• Your assignment: Your job is to print, exactly, the lines in the data below from the line with "amarelo. (27, 444)" through the line with "This appliance includes", both included, and to omit any picture.

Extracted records
====
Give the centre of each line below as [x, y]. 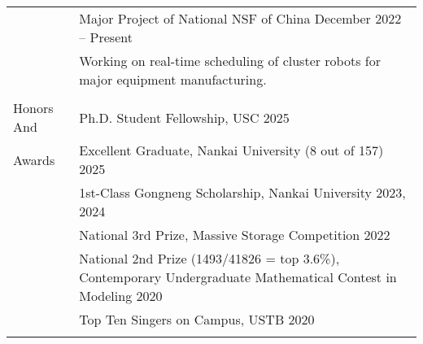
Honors [33, 108]
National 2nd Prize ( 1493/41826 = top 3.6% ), [209, 258]
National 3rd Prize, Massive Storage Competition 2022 [235, 235]
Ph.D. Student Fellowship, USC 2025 [184, 117]
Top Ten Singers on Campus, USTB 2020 [197, 319]
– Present [106, 37]
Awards [34, 159]
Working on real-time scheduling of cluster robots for [230, 61]
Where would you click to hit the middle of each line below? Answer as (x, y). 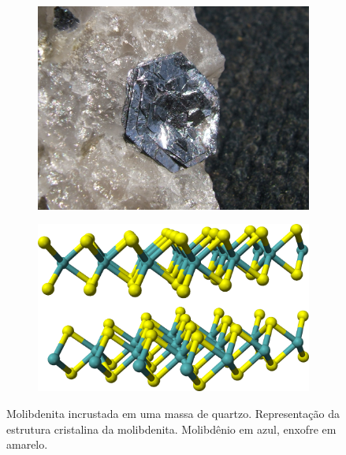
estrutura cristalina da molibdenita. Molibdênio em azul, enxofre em (171, 429)
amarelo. (27, 444)
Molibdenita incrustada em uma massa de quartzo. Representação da (173, 414)
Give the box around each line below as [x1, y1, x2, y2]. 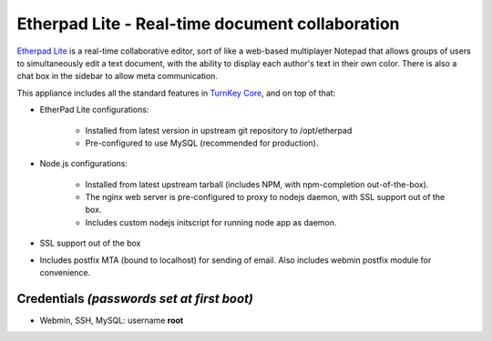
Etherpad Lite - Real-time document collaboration [16, 14, 400, 34]
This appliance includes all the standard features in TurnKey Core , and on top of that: [16, 87, 336, 98]
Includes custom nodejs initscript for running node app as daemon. [85, 216, 337, 227]
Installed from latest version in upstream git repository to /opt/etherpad [85, 125, 353, 135]
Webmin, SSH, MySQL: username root [39, 315, 184, 326]
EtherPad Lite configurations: [39, 105, 149, 115]
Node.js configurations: [39, 158, 128, 169]
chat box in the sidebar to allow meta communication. [16, 71, 219, 82]
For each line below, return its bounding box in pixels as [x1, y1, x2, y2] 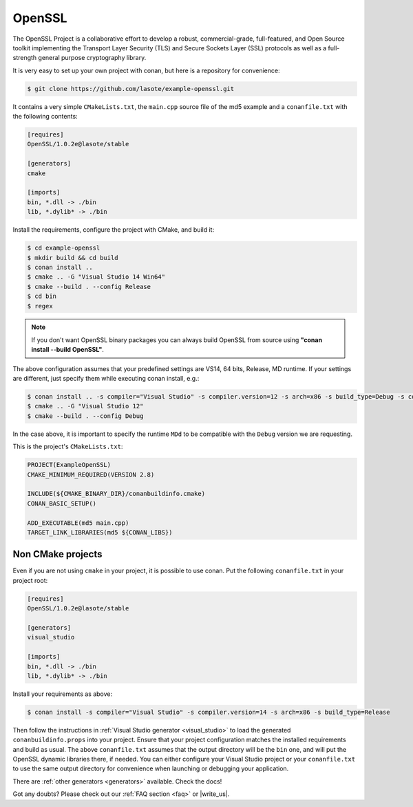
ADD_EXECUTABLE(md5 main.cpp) [27, 519, 129, 527]
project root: [12, 576, 48, 584]
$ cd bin [27, 292, 57, 300]
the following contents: [12, 112, 78, 121]
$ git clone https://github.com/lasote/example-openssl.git [27, 85, 235, 92]
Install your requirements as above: [12, 690, 113, 698]
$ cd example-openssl [27, 244, 100, 252]
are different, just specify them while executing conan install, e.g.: [12, 375, 200, 383]
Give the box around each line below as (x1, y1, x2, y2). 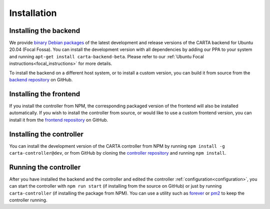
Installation (9, 7, 57, 18)
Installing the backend (9, 26, 80, 35)
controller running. (9, 197, 47, 203)
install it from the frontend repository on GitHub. (9, 117, 108, 123)
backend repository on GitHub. (9, 77, 73, 83)
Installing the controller (9, 130, 83, 138)
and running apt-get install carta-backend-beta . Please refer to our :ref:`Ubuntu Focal (9, 53, 204, 59)
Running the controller (9, 163, 81, 172)
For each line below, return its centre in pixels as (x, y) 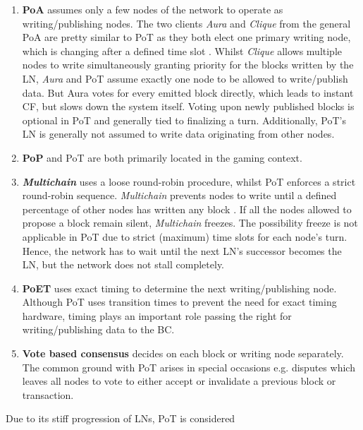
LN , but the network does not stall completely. (123, 264)
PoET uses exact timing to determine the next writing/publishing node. (179, 288)
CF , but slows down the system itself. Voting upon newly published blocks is (188, 106)
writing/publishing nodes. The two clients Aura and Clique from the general (186, 23)
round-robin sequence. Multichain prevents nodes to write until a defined (179, 195)
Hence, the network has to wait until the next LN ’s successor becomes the (182, 250)
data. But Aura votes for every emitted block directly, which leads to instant (188, 92)
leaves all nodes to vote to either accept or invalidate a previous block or (179, 381)
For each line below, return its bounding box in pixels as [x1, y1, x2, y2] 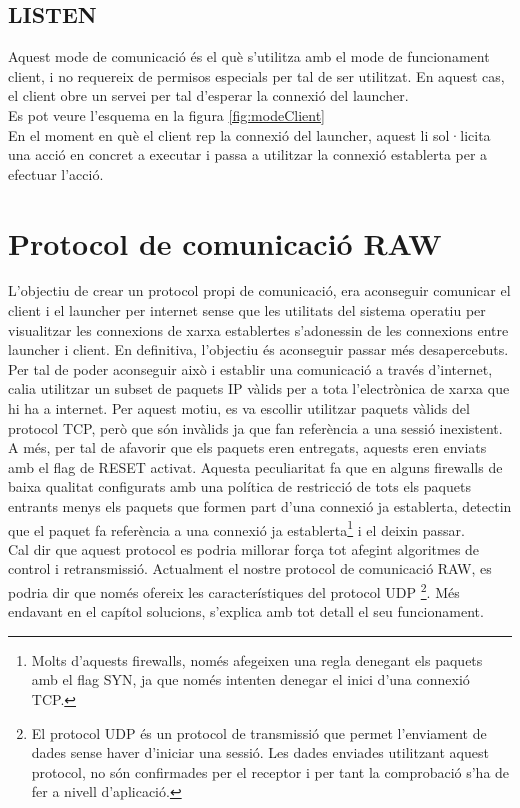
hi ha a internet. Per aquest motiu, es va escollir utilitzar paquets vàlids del [8, 398, 470, 419]
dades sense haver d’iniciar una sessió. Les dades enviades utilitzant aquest [31, 742, 489, 763]
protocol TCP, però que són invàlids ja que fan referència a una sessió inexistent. [8, 417, 503, 438]
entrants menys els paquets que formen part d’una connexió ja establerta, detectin [8, 496, 512, 517]
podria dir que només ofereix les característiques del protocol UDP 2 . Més [8, 579, 460, 602]
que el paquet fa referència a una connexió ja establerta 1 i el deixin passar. [8, 516, 465, 540]
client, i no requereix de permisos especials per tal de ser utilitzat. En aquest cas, [8, 65, 505, 86]
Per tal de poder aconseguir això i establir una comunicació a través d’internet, [8, 358, 493, 379]
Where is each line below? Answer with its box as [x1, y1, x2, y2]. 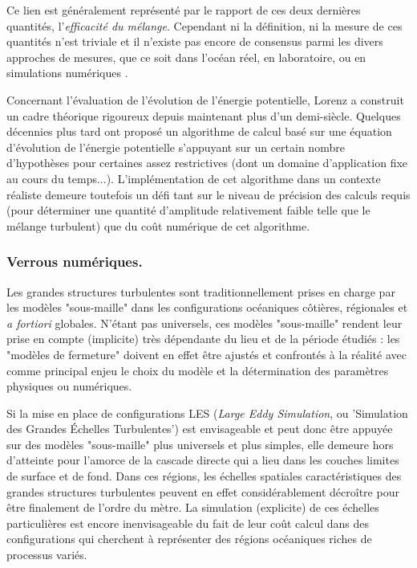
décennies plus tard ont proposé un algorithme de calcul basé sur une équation [6, 123, 392, 140]
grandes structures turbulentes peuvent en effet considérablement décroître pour [6, 483, 399, 500]
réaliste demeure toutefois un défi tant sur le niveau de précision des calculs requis [6, 186, 411, 202]
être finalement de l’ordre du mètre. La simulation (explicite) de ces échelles [6, 499, 379, 516]
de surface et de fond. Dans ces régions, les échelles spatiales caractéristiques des [6, 468, 402, 484]
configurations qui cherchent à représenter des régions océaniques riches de [6, 530, 372, 547]
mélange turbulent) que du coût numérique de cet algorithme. [6, 217, 310, 234]
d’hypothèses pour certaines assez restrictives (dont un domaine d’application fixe [6, 154, 408, 171]
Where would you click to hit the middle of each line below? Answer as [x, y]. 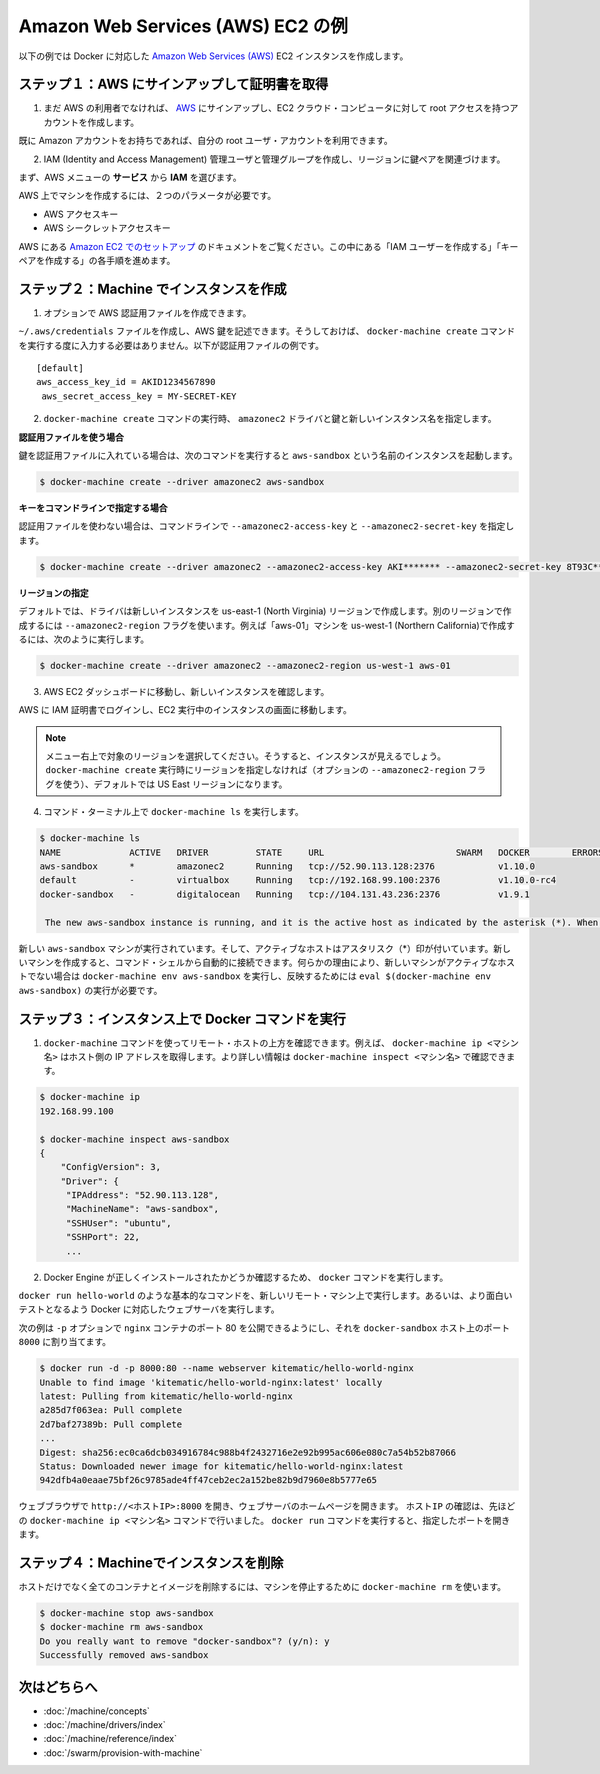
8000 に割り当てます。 [65, 1342]
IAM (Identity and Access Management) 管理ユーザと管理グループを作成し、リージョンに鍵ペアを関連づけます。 [274, 159]
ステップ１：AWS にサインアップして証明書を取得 [173, 84]
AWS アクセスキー [81, 214]
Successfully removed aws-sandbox [124, 1655]
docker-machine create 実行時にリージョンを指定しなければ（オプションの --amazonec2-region [256, 770]
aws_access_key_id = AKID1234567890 [126, 382]
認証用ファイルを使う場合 [71, 437]
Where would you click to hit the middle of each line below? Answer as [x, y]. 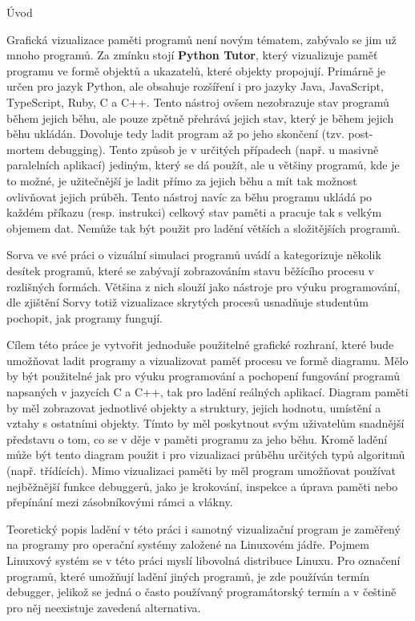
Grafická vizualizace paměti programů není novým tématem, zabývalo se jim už [201, 39]
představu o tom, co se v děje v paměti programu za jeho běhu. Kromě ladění [197, 438]
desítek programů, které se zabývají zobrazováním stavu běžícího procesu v [190, 270]
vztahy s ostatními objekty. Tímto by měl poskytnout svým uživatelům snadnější [205, 423]
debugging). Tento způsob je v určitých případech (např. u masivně [214, 149]
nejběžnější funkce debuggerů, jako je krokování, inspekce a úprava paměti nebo [202, 486]
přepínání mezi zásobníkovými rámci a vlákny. [120, 502]
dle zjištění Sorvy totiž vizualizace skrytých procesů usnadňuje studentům [188, 302]
====
• Task answer:
amarelo. (27, 444)
Molibdenita incrustada em uma massa de quartzo. Representação da (173, 414)
Give the box around each line below as [x1, y1, x2, y2]. 
Etherpad Lite - Real-time document collaboration [16, 14, 400, 34]
This appliance includes all the standard features in TurnKey Core , and on top of that: [16, 87, 336, 98]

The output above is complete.